For the next ten days, I’ll be reading Revelation, the last book in the New Testament. I’ll end this month with a view of what will happen when God says, “It’s a wrap” on our world, and those of us who belong to Him will begin the next stage of eternal life in a new heaven and new earth. After that, I’ll go “back to the beginning” and start through the Old Testament in Genesis 1.
It helps to remember the Bible is one story – the story of Jesus. From beginning to end, God is telling us the story of man’s redemption through the blood of His only Son – a story that was planned from eternity past, by His will, for His purposes and His glory. When you have the big picture in mind, it makes all the hard-to-comprehend details a lot easier to understand and believe.

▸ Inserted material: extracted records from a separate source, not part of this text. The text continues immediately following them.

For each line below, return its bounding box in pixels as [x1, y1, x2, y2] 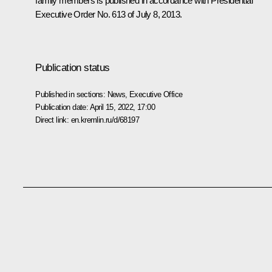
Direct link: [35, 115, 71, 124]
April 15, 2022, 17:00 [89, 102, 155, 112]
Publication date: [35, 102, 90, 112]
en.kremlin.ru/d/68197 [70, 115, 139, 124]
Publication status [35, 61, 110, 73]
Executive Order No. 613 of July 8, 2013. [35, 9, 182, 20]
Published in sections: [35, 89, 107, 99]
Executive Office [129, 89, 183, 99]

A lot of people avoid Revelation, including pastors who ought to be teaching the whole counsel of God. They say it’s too difficult; there are too many interpretations; we don’t know if it’s literal or figurative, or if it’s already fulfilled or still to come. The man who penned these words under the inspiration of the Holy Spirit would be insulted to hear our reasons for ignoring a book that is so important for believers, especially the generation who may see it come to pass!
We don’t like Revelation because it tells us some difficult and scary things are coming on our world. We want to believe that we’ll be rescued before it gets “really” hard. And there are good, scriptural foundations for the pre-Tribulation rapture, but we can’t be dogmatic on it. We just don’t know how much we will be called to suffer before we go home.
But fear is not a reason to avoid this book. I believe God wants us to study it just as much as any other scripture, and it is, for the believer, a book of hope and anticipation for many reasons. When these events begin to unfold (and I believe are unfolding right now), it confirms the veracity of scripture, and when every single word comes true, God will be seen and worshipped by every living soul, recognized for who He is.
Revelation 1:7 – Behold, He is coming with the clouds, and every eye will see Him, even those who pierced Him; and all the tribes of the earth will mourn over Him. So it is to be. Amen.
To me, that’s the final word. This. Will. Happen. Our faith will become sight. The mockers will be silenced. The doubters and scoffers will be proven wrong, and God’s Word, which has been so maligned and dismissed, will be revealed as genuine and true. Jesus will be revealed!
After all, the book is entitled, The Revelation of Jesus Christ.
Revelation 1:1-3 – The Revelation of Jesus Christ, which God gave Him to show to His bond-servants, the things which must soon take place; and He sent and communicated it by His angel to His bond-servant John, who testified to the word of God and to the testimony of Jesus Christ, even to all that he saw. Blessed is he who reads and those who hear the words of the prophecy, and heed the things which are written in it; for the time is near.
Revelation is the only book that promises a blessing for those who read it. But we’re not just to read it; we’re to hear the words and heed the things written in it.
Read is the Greek word anaginōskō. It means to know certainly, to know again, to recognize, to acknowledge. In other words, we are to read for understanding, not just skim through and pick up the highlights.
Hear is the Greek word akouō. It is the opposite of “turning a deaf ear” to what you hear. It is to attend to, or consider what has been said, to understand and perceive. It’s also translated as “hearken” which has the idea of responding to a knock and opening the door. It’s listening with the intent to do something about that which you’ve heard.
Heed is the Greek word tēreō. It’s also translated as “keep” in this verse, meaning to observe, to attend to carefully, and to guard or preserve.
Revelation was given to us as a gift from God. He didn’t have to warn us about the coming judgment on an ungodly and wicked world. He didn’t have to give us hope of a glorious future that will sustain us and help us to persevere with faithful endurance to the end. But He did, because He is a loving God as well as a holy and just God.
When John wrote this book, he fully expected the events to unfold soon – even before he died. He saw the time for the prophecies to be fulfilled as “near.” Why has God waited two thousand years? Why has He stretched out the timeline, giving rise to mockers and scoffers who believe the world will go on just as it has since the beginning of time?
2 Peter 3:9 – The Lord is not slow about His promise, as some count slowness, but is patient toward you, not willing for any to perish, but for all to come to repentance.
God is not in a hurry because He cares about us. He decided that you and I should be part of His sovereign plans, and He has waited until we were born. He has made it possible for us to hear the gospel and given us an opportunity to repent. But don’t be deceived. Every event we will read about in Revelation will come to pass. God’s patience will come to an end one day and the door to redemption will close.
Before that happens, may we read this book carefully, listen with intent, and take heed to what we learn.